Marlene Kuntz are an Italian rock band formed in Cuneo in 1990. Initially they were inspired by the noise rock of Sonic Youth.

History
Marlene Kuntz began forming in 1987 consisting of Luca Bergia on drums and Riccardo Tesio on guitar. Franco Ballatore joined the band on bass guitar the following year and that winter they found a rehearsal room in Confreria. In 1989, Cristiano Godano joined the band playing guitar and writing songs. Alex Astegiano also came in as the singer. In May they played their first concert in Cuneo playing "1° 2° 3°", "La verità" and "Emozioni Nascoste". In February 1990, they recorded a 4 song demo including "La verità", "Trasudamerica", "1° 2° 3°" and "Capello lungo". In April they also recorded their first video, "Merry X-mas". After the concert on April 25 at Cortemilia, Alex left the band due to working pressure. Cristiano replaced him as a lead singer while continuing playing guitar. In July, the new line-up recorded the second demo with 4 songs: "Donna L", "Gioia che mi do", "Signor Niente" and "Merry X-mas".

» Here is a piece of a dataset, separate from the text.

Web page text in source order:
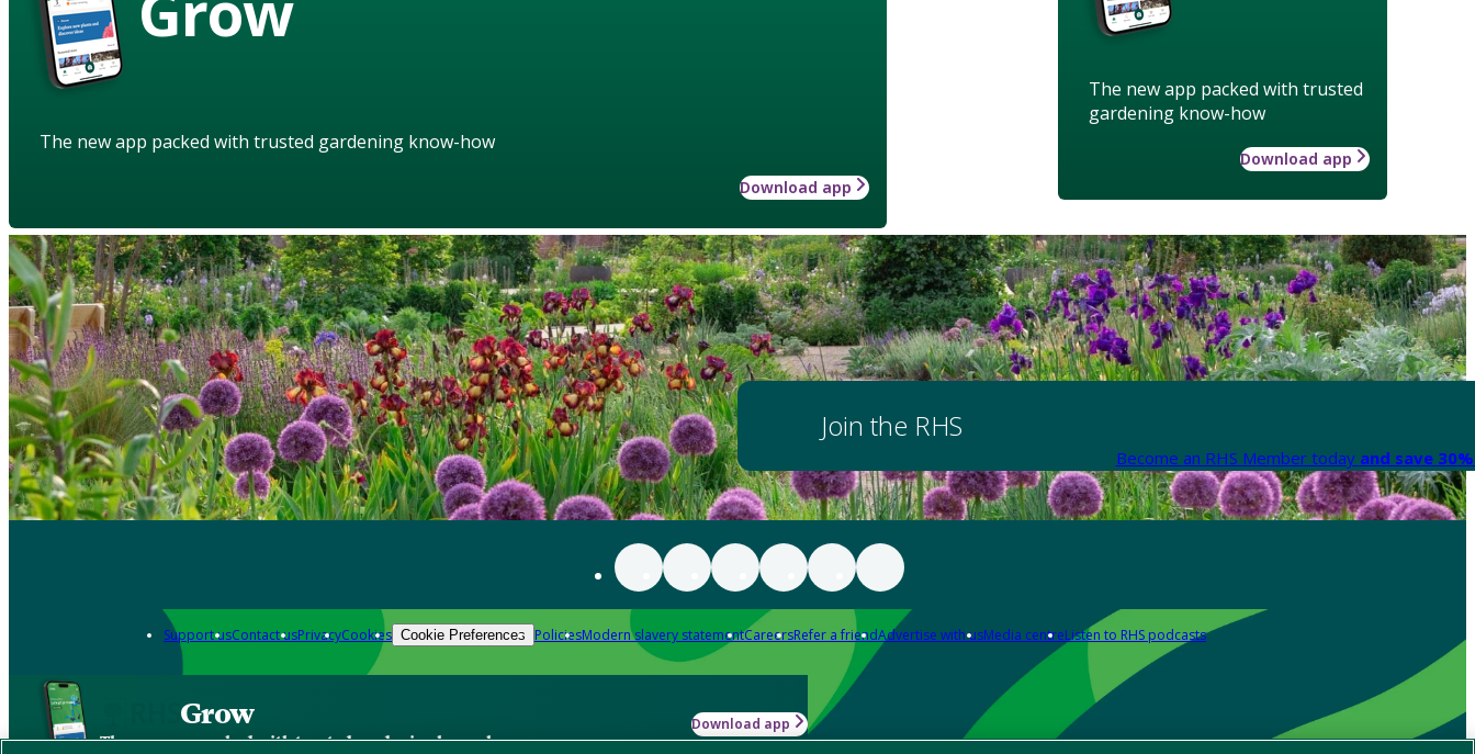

In early 1992, the bassist Franco Ballatore left the band. However, he was replaced by Gianluca Viano and Marlene Kuntz came up with their third demo in March, consisting of five songs and a new style. The demo included: "M.K.", "Fuoco" (that became "Fuoco su di te" in  Catartica), "La divina" (a revisited version was renamed "Cenere" in the Il vile), and "Ape Regina". The demo was well received leading to Marlene Kuntz competing at Rock Targato Italia. Marlene Kuntz reached the semi-final but failed to reach one of the first 8 positions. However, one of the competing bands quit the contest and Marlene Kuntz reentered successfully.

Marlene Kuntz released their debut album Catartica in May 1994, followed by Il vile in 1996.

In 2001, Marlene Kuntz was nominated for Best Italian Act at the 2001 MTV Europe Music Awards.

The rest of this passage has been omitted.